İlk kitabınızla hayatınızda neler değişti? Neler ummuştunuz ne buldunuz?

İlk kitabımın global bir salgın varken çıkacağını elbette hiç düşünmemiştim. Hayallerim bir kitapçıya girip rafta kitabımı görmek, okur buluşmalarında yer almaktı, ama bunların hiçbirini yapamadım. Almanya’da yaşadığım için Türkiye’ye bu süreçte gelemiyorum, burada da rafta kitabımı görmem mümkün değil. Neyse ki internet var ve uzaklar yakın olabiliyor.
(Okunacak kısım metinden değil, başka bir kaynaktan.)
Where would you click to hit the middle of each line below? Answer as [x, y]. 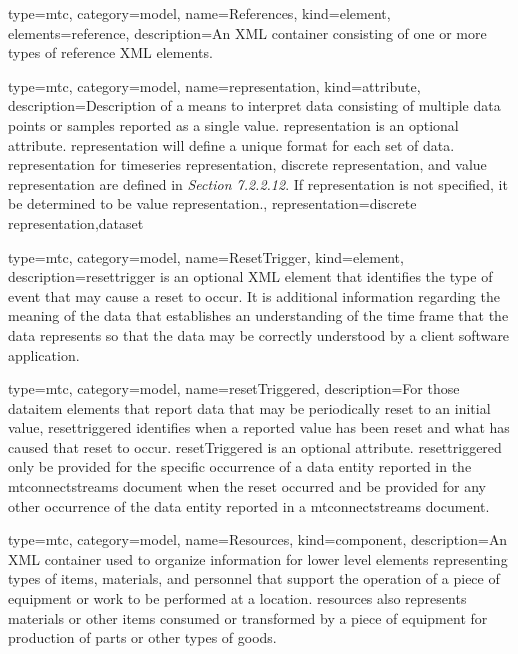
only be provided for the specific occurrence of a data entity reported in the [240, 466]
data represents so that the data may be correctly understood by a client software [259, 334]
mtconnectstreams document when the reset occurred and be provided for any [247, 486]
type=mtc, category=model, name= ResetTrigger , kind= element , [206, 256]
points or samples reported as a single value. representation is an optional [233, 124]
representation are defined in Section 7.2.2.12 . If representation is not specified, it [258, 183]
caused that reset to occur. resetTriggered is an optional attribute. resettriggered [255, 446]
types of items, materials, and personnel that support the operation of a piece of [254, 578]
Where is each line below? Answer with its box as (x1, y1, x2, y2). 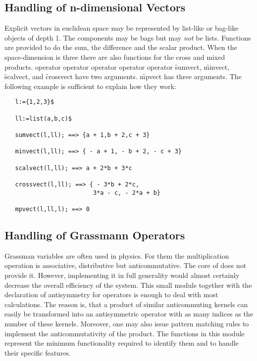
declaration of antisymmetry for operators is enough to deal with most (4, 289, 218, 300)
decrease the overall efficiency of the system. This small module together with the (4, 279, 252, 290)
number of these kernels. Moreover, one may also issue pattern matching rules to (4, 318, 249, 328)
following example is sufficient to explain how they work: (4, 81, 176, 91)
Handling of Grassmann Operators (4, 227, 185, 242)
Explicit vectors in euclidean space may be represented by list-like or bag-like (4, 23, 239, 33)
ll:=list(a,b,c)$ (15, 115, 72, 122)
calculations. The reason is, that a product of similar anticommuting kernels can (4, 299, 248, 309)
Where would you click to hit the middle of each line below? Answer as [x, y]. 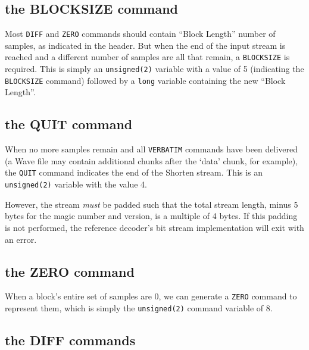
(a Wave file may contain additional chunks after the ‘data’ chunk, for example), [152, 160]
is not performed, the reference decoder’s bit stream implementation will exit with [154, 227]
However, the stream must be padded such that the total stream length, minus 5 [152, 204]
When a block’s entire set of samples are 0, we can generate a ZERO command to [151, 296]
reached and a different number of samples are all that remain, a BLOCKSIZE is [147, 57]
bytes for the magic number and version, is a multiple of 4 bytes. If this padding [151, 216]
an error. [21, 239]
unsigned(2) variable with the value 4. [76, 184]
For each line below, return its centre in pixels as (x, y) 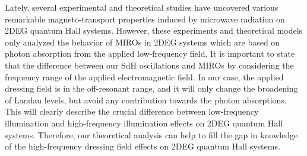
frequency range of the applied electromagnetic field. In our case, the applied (144, 77)
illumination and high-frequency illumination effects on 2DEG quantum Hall (144, 123)
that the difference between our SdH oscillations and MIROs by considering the (149, 65)
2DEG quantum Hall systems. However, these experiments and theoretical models (154, 30)
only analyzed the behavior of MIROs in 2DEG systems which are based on (143, 42)
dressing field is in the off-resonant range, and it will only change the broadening (151, 88)
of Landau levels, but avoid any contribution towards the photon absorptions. (146, 100)
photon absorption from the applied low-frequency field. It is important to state (150, 53)
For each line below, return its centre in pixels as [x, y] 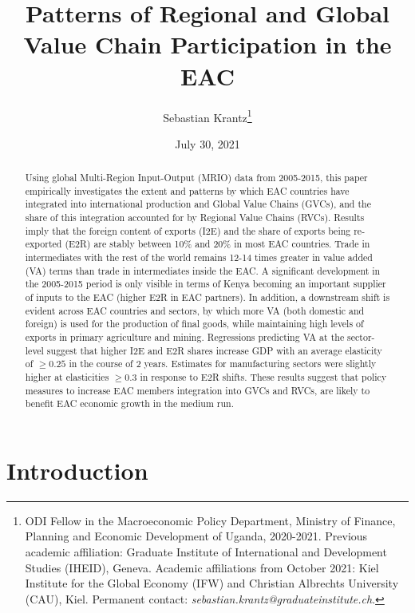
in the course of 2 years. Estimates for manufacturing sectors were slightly [223, 364]
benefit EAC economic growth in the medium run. [129, 403]
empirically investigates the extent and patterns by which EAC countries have [187, 190]
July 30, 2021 [207, 143]
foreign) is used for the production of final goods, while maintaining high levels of [194, 324]
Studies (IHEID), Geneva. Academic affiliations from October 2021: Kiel [202, 567]
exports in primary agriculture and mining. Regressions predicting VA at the [185, 337]
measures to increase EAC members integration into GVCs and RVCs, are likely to [198, 390]
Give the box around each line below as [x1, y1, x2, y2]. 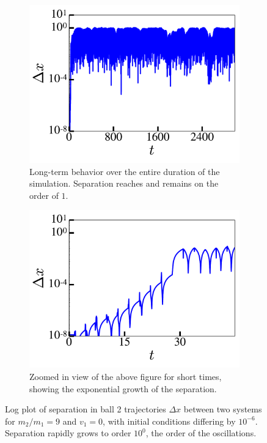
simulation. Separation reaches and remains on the [29, 177, 219, 190]
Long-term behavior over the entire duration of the [29, 165, 220, 177]
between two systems [183, 403, 262, 415]
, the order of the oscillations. [145, 426, 257, 439]
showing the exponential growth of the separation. [29, 382, 217, 395]
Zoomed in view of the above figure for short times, [29, 370, 222, 382]
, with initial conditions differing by [103, 414, 236, 427]
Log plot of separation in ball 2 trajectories [5, 403, 166, 415]

Çeşitli okuma gruplarına ya da yazar sohbetlerine katılıyorum, okurlarla konuşabiliyorum, bu da beni çok mutlu ediyor. Tabii kitabımın çıkacağını ve hayatımın birden değişeceğini hiçbir zaman düşünmedim, ama bir şeylerin değişeceğini de umuyordum. Değişti de, şimdi bir eşiği atlamış gibi hissediyorum. O ilk dosyayı yazma, hazırlama, yayınevine sunma, bekleme gibi insanın kendini epeyce kırılganlaştırdığı, şeffaflaştırdığı bir süreci atlattım. Kıyının öbür yanında gibiyim şimdi. Ama elbette iki kıyı arasındaki git-geller hep devam edecek.

Telif aldınız mı?

Evet, aldım. Almayacağım bir durum söz konusu olsaydı zaten bir yayıneviyle çalışmak yerine öyküleri kağıda kendim basar, bir de kapak yapıp kendi üretimim olarak satmayı denerdim herhalde. Bu paradan ziyade karşınızdaki kişilerin profesyonelliğini ve yaptığınız işe verdikleri değer ile alakalı.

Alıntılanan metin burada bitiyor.